When your content is scraped, inline links to images and other files are copied directly to the attacker’s site.

When the same content is displayed on the attacker’s site, such a resource (image or another file) directly links to your website. This process of displaying a resource that is hosted on your server on a different website is called hotlinking.

When you prevent hotlinking, such an image, when displayed on a different site does not get served by your server. By doing so, any scraped content would be unable to serve resources hosted on your server.

In Nginx, hotlinking can be prevented by using a location directive in the appropriate configuration file (nginx.conf). In IIS, you need to install URL Rewrite and edit the configuration (web.config) file.

Deny or Allow specific IP addresses

If you have identified the IP addresses or patterns of IP addresses that are being used for scraping, you can simply block them through your .htaccess file. You may also selectively allow requests from specifics that you have allowlisted.

In Nginx, you can use the ngx_http_access_module to selectively allow or deny requests from an IP address. Similarly, in IIS, you can restrict IP addresses accessing your services by adding a Role in the Server Manager.

Throttling requests

Alternately you may also limit the number of requests from one IP address, but it may not be useful if an attacker has access to multiple IP addresses. A captcha may also be used in case of abnormal requests from an IP address.

You may also want to block access from known cloud hosting and scraping service IP addresses to make sure an attacker is unable to use such a service to scrape your data.

Create "honeypots"

A “honeypot” is a link to fake content that is invisible to a normal user, but that is present in the HTML which would come up when a program is parsing the website. By redirecting a scraper to such honeypots, you can detect scrapers and make them waste resources by visiting pages that contain no data.

Do not forget to disallow such links in your robots.txt file to make sure a search engine crawler does not end up in such honeypots.

Change DOM structure frequently

Most scrapers parse the HTML that is retrieved from the server.

To make it difficult for scrapers to access the required data, you can frequently change the structure of the HTML Doing so would require an attacker to evaluate the structure of your website again in order to extract the required data.

Provide APIs

As Medium’s terms of service say, you can selectively allow extracting data from your site by making certain rules.

One way is to create subscription-based APIs to monitor and give access to your data. Through APIs, you would also be able to monitor and restrict usage of the service.

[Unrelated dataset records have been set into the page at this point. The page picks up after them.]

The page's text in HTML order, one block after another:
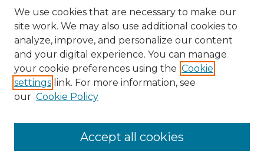
We use cookies that are necessary to make our
site work. We may also use additional cookies to
analyze, improve, and personalize our content
and your digital experience. You can manage
your cookie preferences using the Cookie
settings link. For more information, see
our Cookie Policy
Accept all cookies
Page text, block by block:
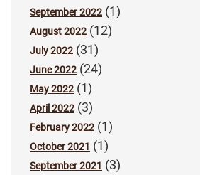
September 2022 (1)
August 2022 (12)
July 2022 (31)
June 2022 (24)
May 2022 (1)
April 2022 (3)
February 2022 (1)
October 2021 (1)
September 2021 (3)
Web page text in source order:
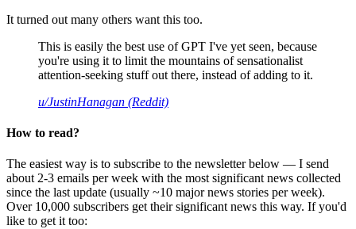
It turned out many others want this too.
This is easily the best use of GPT I've yet seen, because
you're using it to limit the mountains of sensationalist
attention-seeking stuff out there, instead of adding to it.
u/JustinHanagan (Reddit)
How to read?
The easiest way is to subscribe to the newsletter below — I send
about 2-3 emails per week with the most significant news collected
since the last update (usually ~10 major news stories per week).
Over 10,000 subscribers get their significant news this way. If you'd
like to get it too:
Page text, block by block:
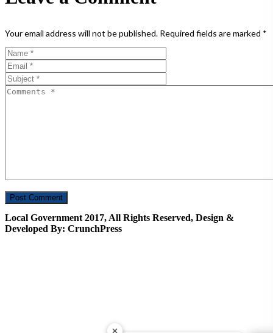
Your email address will not be published. Required fields are marked *
Local Government 2017, All Rights Reserved, Design &
Developed By: CrunchPress
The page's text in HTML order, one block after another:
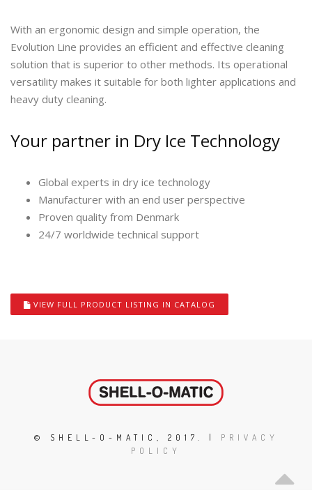
With an ergonomic design and simple operation, the
Evolution Line provides an efficient and effective cleaning
solution that is superior to other methods. Its operational
versatility makes it suitable for both lighter applications and
heavy duty cleaning.
Your partner in Dry Ice Technology
Global experts in dry ice technology
Manufacturer with an end user perspective
Proven quality from Denmark
24/7 worldwide technical support
VIEW FULL PRODUCT LISTING IN CATALOG
© SHELL-O-MATIC, 2017. | PRIVACY
POLICY
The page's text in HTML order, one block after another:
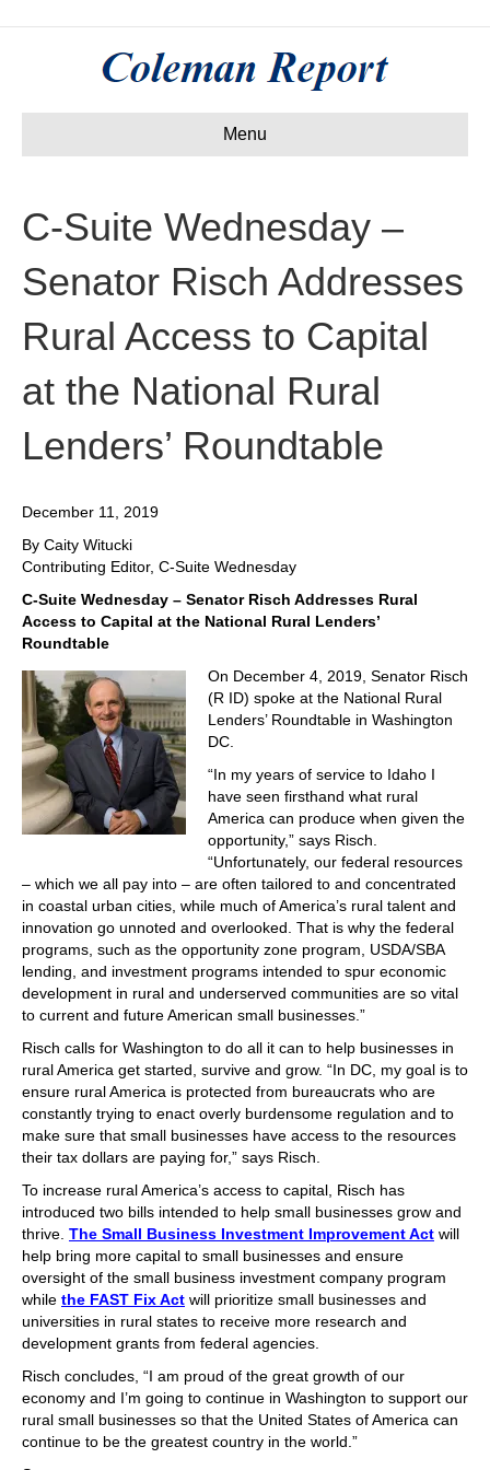
Menu
C-Suite Wednesday –
Senator Risch Addresses
Rural Access to Capital
at the National Rural
Lenders’ Roundtable
December 11, 2019
By Caity Witucki
Contributing Editor, C-Suite Wednesday
C-Suite Wednesday – Senator Risch Addresses Rural
Access to Capital at the National Rural Lenders’
Roundtable
On December 4, 2019, Senator Risch
(R ID) spoke at the National Rural
Lenders’ Roundtable in Washington
DC.
“In my years of service to Idaho I
have seen firsthand what rural
America can produce when given the
opportunity,” says Risch.
“Unfortunately, our federal resources
– which we all pay into – are often tailored to and concentrated
in coastal urban cities, while much of America’s rural talent and
innovation go unnoted and overlooked. That is why the federal
programs, such as the opportunity zone program, USDA/SBA
lending, and investment programs intended to spur economic
development in rural and underserved communities are so vital
to current and future American small businesses.”
Risch calls for Washington to do all it can to help businesses in
rural America get started, survive and grow. “In DC, my goal is to
ensure rural America is protected from bureaucrats who are
constantly trying to enact overly burdensome regulation and to
make sure that small businesses have access to the resources
their tax dollars are paying for,” says Risch.
To increase rural America’s access to capital, Risch has
introduced two bills intended to help small businesses grow and
thrive. The Small Business Investment Improvement Act will
help bring more capital to small businesses and ensure
oversight of the small business investment company program
while the FAST Fix Act will prioritize small businesses and
universities in rural states to receive more research and
development grants from federal agencies.
Risch concludes, “I am proud of the great growth of our
economy and I’m going to continue in Washington to support our
rural small businesses so that the United States of America can
continue to be the greatest country in the world.”
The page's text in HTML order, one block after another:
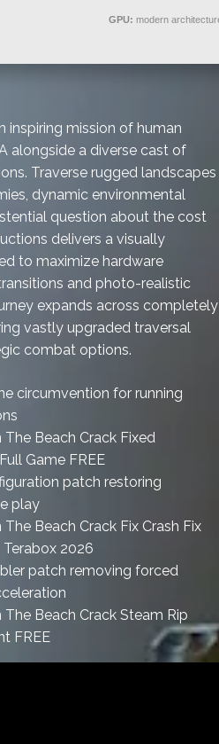
GPU: modern
inspiring mission of human
alongside a diverse cast of
Traverse rugged landscapes
dynamic environmental
question about the cost
delivers a visually
to maximize hardware
and photo-realistic
expands across completely
vastly upgraded traversal
combat options.
circumvention for running
The Beach Crack Fixed
Game FREE
patch restoring
play
Beach Crack Fix Crash Fix
2026
patch removing forced
The Beach Crack Steam Rip
FREE
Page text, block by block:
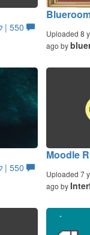
| 550
Uploaded 8
ago by
| 550
Moodle
Uploaded 7
ago by
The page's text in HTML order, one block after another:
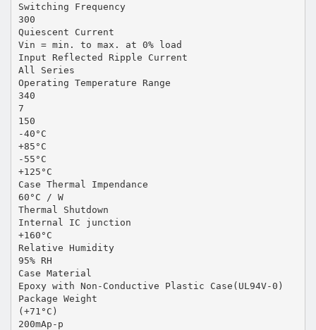
Switching Frequency
300
Quiescent Current
Vin = min. to max. at 0% load
Input Reflected Ripple Current
All Series
Operating Temperature Range
340
7
150
-40°C
+85°C
-55°C
+125°C
Case Thermal Impendance
60°C / W
Thermal Shutdown
Internal IC junction
+160°C
Relative Humidity
95% RH
Case Material
Epoxy with Non-Conductive Plastic Case(UL94V-0)
Package Weight
(+71°C)
200mAp-p
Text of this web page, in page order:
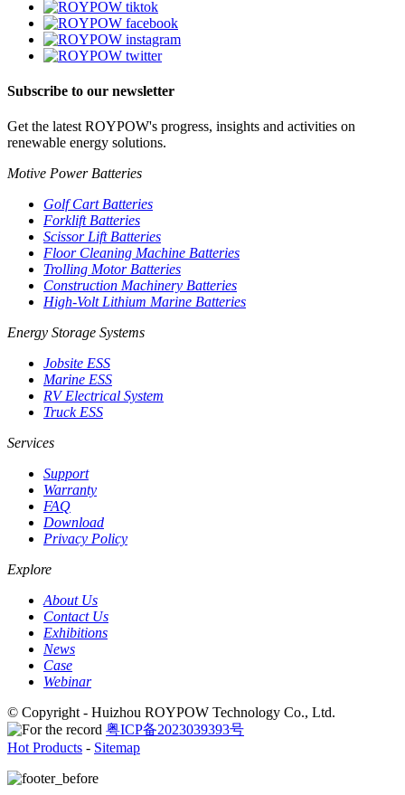
Subscribe to our newsletter
Get the latest ROYPOW's progress, insights and activities on
renewable energy solutions.
Motive Power Batteries
Golf Cart Batteries
Forklift Batteries
Scissor Lift Batteries
Floor Cleaning Machine Batteries
Trolling Motor Batteries
Construction Machinery Batteries
High-Volt Lithium Marine Batteries
Energy Storage Systems
Jobsite ESS
Marine ESS
RV Electrical System
Truck ESS
Services
Support
Warranty
FAQ
Download
Privacy Policy
Explore
About Us
Contact Us
Exhibitions
News
Case
Webinar
© Copyright - Huizhou ROYPOW Technology Co., Ltd.
粤ICP备2023039393号
Hot Products - Sitemap
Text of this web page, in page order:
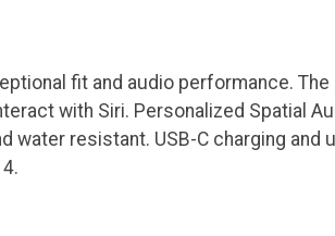
fit and audio performance.
with Siri. Personalized Spatial
water resistant. USB-C charging
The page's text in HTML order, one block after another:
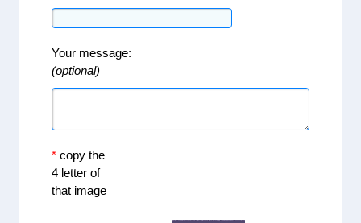
Your message:
(optional)
* copy the
4 letter of
that image
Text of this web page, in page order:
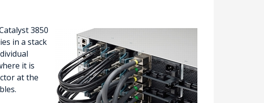
3850
in a stack
it is
at the
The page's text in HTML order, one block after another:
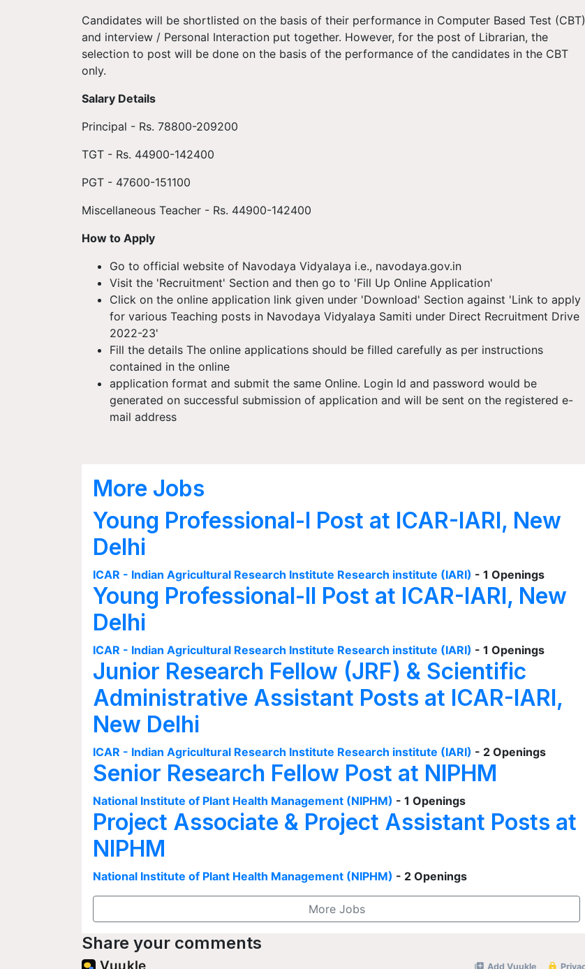
Candidates will be shortlisted on the basis of their performance in Computer Based Test (CBT)
and interview / Personal Interaction put together. However, for the post of Librarian, the
selection to post will be done on the basis of the performance of the candidates in the CBT
only.
Salary Details
Principal - Rs. 78800-209200
TGT - Rs. 44900-142400
PGT - 47600-151100
Miscellaneous Teacher - Rs. 44900-142400
How to Apply
Go to official website of Navodaya Vidyalaya i.e., navodaya.gov.in
Visit the 'Recruitment' Section and then go to 'Fill Up Online Application'
Click on the online application link given under 'Download' Section against 'Link to apply
for various Teaching posts in Navodaya Vidyalaya Samiti under Direct Recruitment Drive
2022-23'
Fill the details The online applications should be filled carefully as per instructions
contained in the online
application format and submit the same Online. Login Id and password would be
generated on successful submission of application and will be sent on the registered e-
mail address
More Jobs
Young Professional-I Post at ICAR-IARI, New
Delhi
ICAR - Indian Agricultural Research Institute Research institute (IARI) - 1 Openings
Young Professional-II Post at ICAR-IARI, New
Delhi
ICAR - Indian Agricultural Research Institute Research institute (IARI) - 1 Openings
Junior Research Fellow (JRF) & Scientific
Administrative Assistant Posts at ICAR-IARI,
New Delhi
ICAR - Indian Agricultural Research Institute Research institute (IARI) - 2 Openings
Senior Research Fellow Post at NIPHM
National Institute of Plant Health Management (NIPHM) - 1 Openings
Project Associate & Project Assistant Posts at
NIPHM
National Institute of Plant Health Management (NIPHM) - 2 Openings
More Jobs
Share your comments
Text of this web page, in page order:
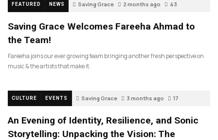
FEATURED NEWS Saving Grace 2 months ago 43
Saving Grace Welcomes Fareeha Ahmad to
the Team!
Fareeha joins our ever growing team bringing another fresh perspective on
music & the artists that make it.
CULTURE EVENTS Saving Grace 3 months ago 17
An Evening of Identity, Resilience, and Sonic
Storytelling: Unpacking the Vision: The
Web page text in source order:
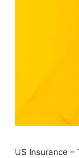
US Insurance –
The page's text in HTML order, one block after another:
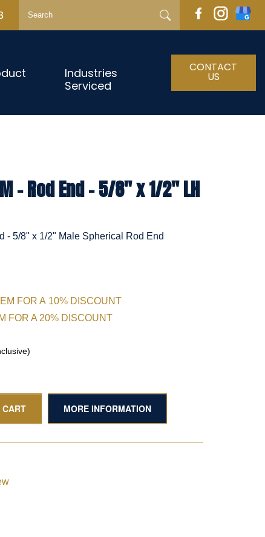
Industries
Serviced
CONTACT
US
- Rod End - 5/8" x 1/2" LH
- 5/8" x 1/2" Male Spherical Rod End
FOR A 10% DISCOUNT
FOR A 20% DISCOUNT
CART MORE INFORMATION
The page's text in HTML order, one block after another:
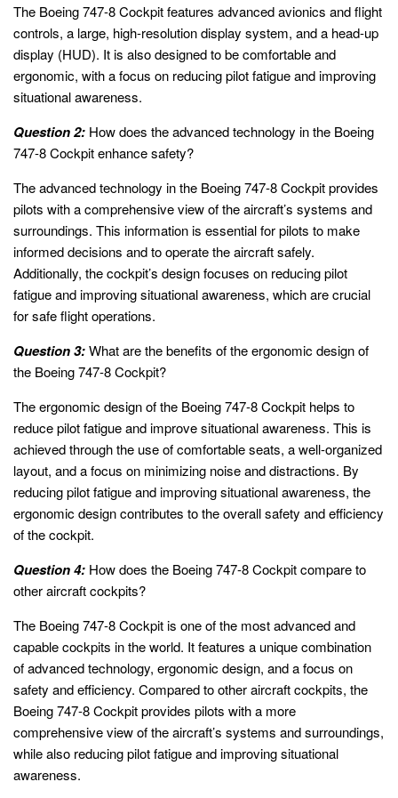
The Boeing 747-8 Cockpit features advanced avionics and flight
controls, a large, high-resolution display system, and a head-up
display (HUD). It is also designed to be comfortable and
ergonomic, with a focus on reducing pilot fatigue and improving
situational awareness.
Question 2: How does the advanced technology in the Boeing
747-8 Cockpit enhance safety?
The advanced technology in the Boeing 747-8 Cockpit provides
pilots with a comprehensive view of the aircraft’s systems and
surroundings. This information is essential for pilots to make
informed decisions and to operate the aircraft safely.
Additionally, the cockpit’s design focuses on reducing pilot
fatigue and improving situational awareness, which are crucial
for safe flight operations.
Question 3:What are the benefits of the ergonomic design of
the Boeing 747-8 Cockpit?
The ergonomic design of the Boeing 747-8 Cockpit helps to
reduce pilot fatigue and improve situational awareness. This is
achieved through the use of comfortable seats, a well-organized
layout, and a focus on minimizing noise and distractions. By
reducing pilot fatigue and improving situational awareness, the
ergonomic design contributes to the overall safety and efficiency
of the cockpit.
Question 4: How does the Boeing 747-8 Cockpit compare to
other aircraft cockpits?
The Boeing 747-8 Cockpit is one of the most advanced and
capable cockpits in the world. It features a unique combination
of advanced technology, ergonomic design, and a focus on
safety and efficiency. Compared to other aircraft cockpits, the
Boeing 747-8 Cockpit provides pilots with a more
comprehensive view of the aircraft’s systems and surroundings,
while also reducing pilot fatigue and improving situational
awareness.
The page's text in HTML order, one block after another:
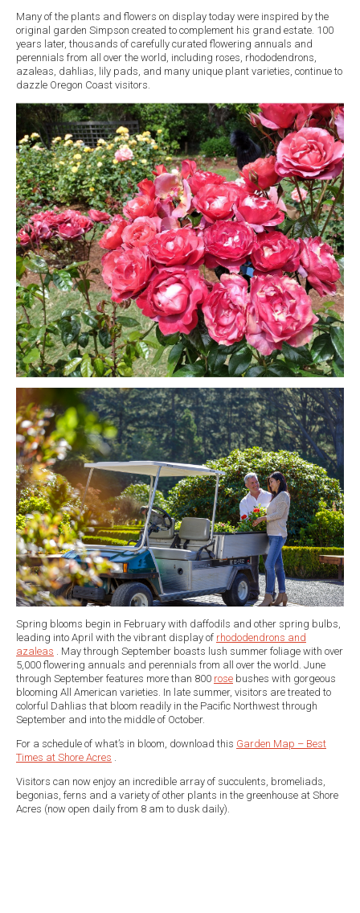
Many of the plants and flowers on display today were inspired by the
original garden Simpson created to complement his grand estate. 100
years later, thousands of carefully curated flowering annuals and
perennials from all over the world, including roses, rhododendrons,
azaleas, dahlias, lily pads, and many unique plant varieties, continue to
dazzle Oregon Coast visitors.
Spring blooms begin in February with daffodils and other spring bulbs,
leading into April with the vibrant display of rhododendrons and
azaleas . May through September boasts lush summer foliage with over
5,000 flowering annuals and perennials from all over the world. June
through September features more than 800 rose bushes with gorgeous
blooming All American varieties. In late summer, visitors are treated to
colorful Dahlias that bloom readily in the Pacific Northwest through
September and into the middle of October.
For a schedule of what’s in bloom, download this Garden Map – Best
Times at Shore Acres .
Visitors can now enjoy an incredible array of succulents, bromeliads,
begonias, ferns and a variety of other plants in the greenhouse at Shore
Acres (now open daily from 8 am to dusk daily).
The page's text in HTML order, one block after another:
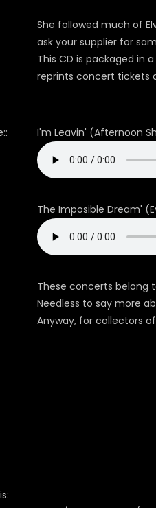
She followed much of
ask your supplier for
This CD is packaged in
reprints concert tickets
I'm Leavin' (Afternoon
The Imposible Dream'
These concerts belong
Needless to say more
Anyway, for collectors

Report attackers to search engines and ISPs

If all else fails, you may report a web scraper to a search engine so that they delist the scraped content, or to the ISPs of the scrapers to make sure they block such requests.

Conclusion

A fight between a webmaster and a scraper is a continuous one and each must stay vigilant to make sure they remain a step ahead of the other.

All the solutions provided in this article can be bypassed by someone with a lot of tenacity and resources (as anything that is visible can be scraped), but it's a good idea to remain careful and keep monitoring traffic to make sure that your services are being used in a way you intended them to be.